Work task
Beginning at the line that contains "Rating (on my" and finishing at the line that contains "gps navigation without", output the data below exactly. Include both end lines and no pictures.

Records to process
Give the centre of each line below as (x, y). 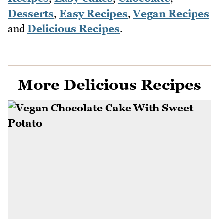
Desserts (31, 13)
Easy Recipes (93, 13)
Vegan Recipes (171, 13)
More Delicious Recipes (109, 84)
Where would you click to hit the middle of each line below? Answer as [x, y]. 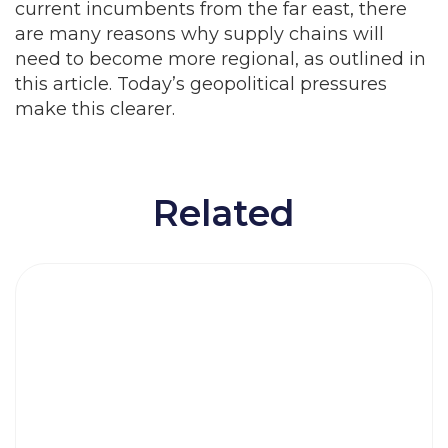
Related [224, 213]
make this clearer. [95, 109]
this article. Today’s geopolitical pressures [201, 84]
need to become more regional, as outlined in [220, 59]
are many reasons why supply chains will [199, 34]
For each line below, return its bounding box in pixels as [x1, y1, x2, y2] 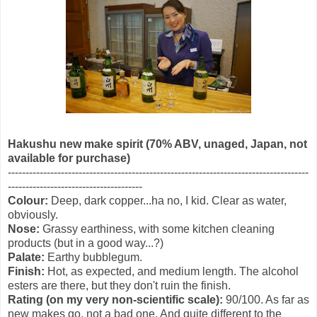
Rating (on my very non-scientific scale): [8, 293, 223, 306]
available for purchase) [8, 151, 130, 164]
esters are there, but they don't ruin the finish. [8, 279, 231, 292]
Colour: [8, 194, 51, 207]
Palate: [8, 250, 45, 263]
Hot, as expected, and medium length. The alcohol [45, 265, 299, 277]
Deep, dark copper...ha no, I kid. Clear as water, [51, 194, 287, 207]
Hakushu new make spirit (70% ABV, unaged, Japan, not [8, 137, 307, 150]
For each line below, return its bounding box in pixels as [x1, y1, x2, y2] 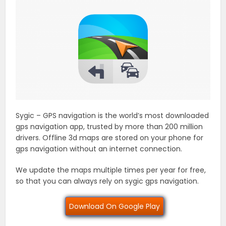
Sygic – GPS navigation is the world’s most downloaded [16, 110, 209, 121]
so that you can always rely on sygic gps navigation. [16, 176, 199, 187]
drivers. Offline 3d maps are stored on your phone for [16, 133, 204, 143]
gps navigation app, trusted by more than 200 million [16, 122, 203, 132]
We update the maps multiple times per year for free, [16, 165, 206, 176]
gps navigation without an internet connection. [16, 144, 183, 154]
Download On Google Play [69, 201, 160, 212]
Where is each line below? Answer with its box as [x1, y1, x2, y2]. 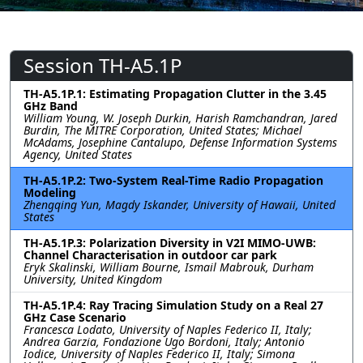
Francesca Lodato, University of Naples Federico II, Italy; [23, 321, 312, 337]
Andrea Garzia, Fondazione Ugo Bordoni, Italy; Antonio [23, 333, 305, 349]
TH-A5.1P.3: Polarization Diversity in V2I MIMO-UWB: [23, 234, 316, 250]
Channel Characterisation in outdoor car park [23, 246, 277, 263]
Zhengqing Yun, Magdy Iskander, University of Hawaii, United [23, 196, 335, 212]
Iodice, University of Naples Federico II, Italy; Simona [23, 345, 295, 361]
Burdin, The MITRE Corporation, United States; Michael [23, 122, 302, 138]
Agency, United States [23, 146, 132, 162]

Task solution
Rating (on my very non-scientific scale): [8, 293, 223, 306]
available for purchase) [8, 151, 130, 164]
esters are there, but they don't ruin the finish. [8, 279, 231, 292]
Colour: [8, 194, 51, 207]
Palate: [8, 250, 45, 263]
Hot, as expected, and medium length. The alcohol [45, 265, 299, 277]
Deep, dark copper...ha no, I kid. Clear as water, [51, 194, 287, 207]
Hakushu new make spirit (70% ABV, unaged, Japan, not [8, 137, 307, 150]
For each line below, return its bounding box in pixels as [x1, y1, x2, y2] 
Sygic – GPS navigation is the world’s most downloaded [16, 110, 209, 121]
so that you can always rely on sygic gps navigation. [16, 176, 199, 187]
drivers. Offline 3d maps are stored on your phone for [16, 133, 204, 143]
gps navigation app, trusted by more than 200 million [16, 122, 203, 132]
We update the maps multiple times per year for free, [16, 165, 206, 176]
gps navigation without an internet connection. [16, 144, 183, 154]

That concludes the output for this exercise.